De regering stelde in reactie op het advies van de Afdeling dat de burgerschapsopdracht niet nader hoeft te worden geconcretiseerd, omdat deze slechts een algemene - open, globale - opdracht voor het onderwijs formuleert die (blijkbaar) geen betrekking zou hebben op de inhoud van het onderwijs. De nadere uitwerking in kerndoelen en eindtermen voor het onderwijs in burgerschap zal eerst plaatsvinden via de curriculumherziening. (zie noot 18) Voorlopig wordt dus volstaan met een globale doelbepaling.

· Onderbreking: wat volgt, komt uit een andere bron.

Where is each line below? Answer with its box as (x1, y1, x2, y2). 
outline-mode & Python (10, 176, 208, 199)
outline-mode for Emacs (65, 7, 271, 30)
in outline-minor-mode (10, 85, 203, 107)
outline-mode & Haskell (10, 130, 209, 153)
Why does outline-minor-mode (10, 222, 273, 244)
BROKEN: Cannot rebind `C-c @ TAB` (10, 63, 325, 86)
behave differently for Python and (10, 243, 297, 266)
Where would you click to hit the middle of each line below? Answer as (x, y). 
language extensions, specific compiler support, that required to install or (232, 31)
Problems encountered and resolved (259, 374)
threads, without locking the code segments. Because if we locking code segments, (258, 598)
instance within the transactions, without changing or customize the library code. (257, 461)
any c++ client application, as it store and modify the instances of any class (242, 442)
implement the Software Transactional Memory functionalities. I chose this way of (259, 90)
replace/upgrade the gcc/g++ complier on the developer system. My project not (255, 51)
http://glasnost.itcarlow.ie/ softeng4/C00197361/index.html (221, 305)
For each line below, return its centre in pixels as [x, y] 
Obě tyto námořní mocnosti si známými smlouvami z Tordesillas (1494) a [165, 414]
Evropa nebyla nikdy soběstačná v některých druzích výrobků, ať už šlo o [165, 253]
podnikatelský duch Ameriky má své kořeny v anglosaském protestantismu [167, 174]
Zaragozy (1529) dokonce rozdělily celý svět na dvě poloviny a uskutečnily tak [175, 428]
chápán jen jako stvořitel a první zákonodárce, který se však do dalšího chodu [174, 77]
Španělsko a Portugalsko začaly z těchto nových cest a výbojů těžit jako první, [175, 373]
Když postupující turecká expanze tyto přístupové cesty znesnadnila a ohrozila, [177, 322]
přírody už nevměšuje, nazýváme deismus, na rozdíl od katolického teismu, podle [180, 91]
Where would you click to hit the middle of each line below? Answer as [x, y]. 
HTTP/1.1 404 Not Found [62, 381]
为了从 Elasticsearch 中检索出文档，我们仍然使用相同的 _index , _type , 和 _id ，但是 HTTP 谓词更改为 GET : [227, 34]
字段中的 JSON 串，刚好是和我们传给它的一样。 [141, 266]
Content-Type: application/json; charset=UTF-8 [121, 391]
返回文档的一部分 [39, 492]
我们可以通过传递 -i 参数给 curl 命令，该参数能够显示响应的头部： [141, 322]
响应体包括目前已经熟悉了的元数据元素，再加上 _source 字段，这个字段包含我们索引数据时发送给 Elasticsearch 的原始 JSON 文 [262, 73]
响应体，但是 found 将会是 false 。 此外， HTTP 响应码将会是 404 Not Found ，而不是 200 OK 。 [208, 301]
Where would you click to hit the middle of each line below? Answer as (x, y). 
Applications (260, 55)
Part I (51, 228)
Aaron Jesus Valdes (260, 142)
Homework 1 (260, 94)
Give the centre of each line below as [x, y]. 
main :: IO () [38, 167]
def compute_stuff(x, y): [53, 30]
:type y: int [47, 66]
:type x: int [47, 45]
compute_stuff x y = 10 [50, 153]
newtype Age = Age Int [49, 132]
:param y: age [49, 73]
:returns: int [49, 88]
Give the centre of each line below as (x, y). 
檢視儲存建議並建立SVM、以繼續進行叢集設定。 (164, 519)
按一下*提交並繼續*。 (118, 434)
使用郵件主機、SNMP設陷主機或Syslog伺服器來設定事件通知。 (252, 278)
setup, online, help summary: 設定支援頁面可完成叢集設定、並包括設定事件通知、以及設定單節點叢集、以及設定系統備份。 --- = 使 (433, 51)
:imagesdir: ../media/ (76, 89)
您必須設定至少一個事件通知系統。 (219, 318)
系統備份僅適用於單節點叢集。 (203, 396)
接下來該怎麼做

Wat betreft de zorgplicht voor de (burgerschaps)schoolcultuur stelde de regering expliciet dat de Inspectie terughoudend zal toetsen. "Scholen zullen (..) niet geconfronteerd worden met toezichtkaders die de wettelijke ruimte van scholen verplichtend invullen. Scholen zullen deze ruimte (..) zelf (in schoolgids en schoolplan) dienen in te vullen. De Inspectie zal slechts toetsen of deze invulling zich verhoudt tot de wettelijke minimum normen en of de school de eigen invulling in praktijk ook naleeft. Bij de invulling van de zorgplicht ligt het primaat dus bij het bevoegd gezag." (zie noot 19) Het ligt voor de hand dat eenzelfde benadering gehanteerd wordt ten aanzien van de overige aspecten van de burgerschapsopdracht.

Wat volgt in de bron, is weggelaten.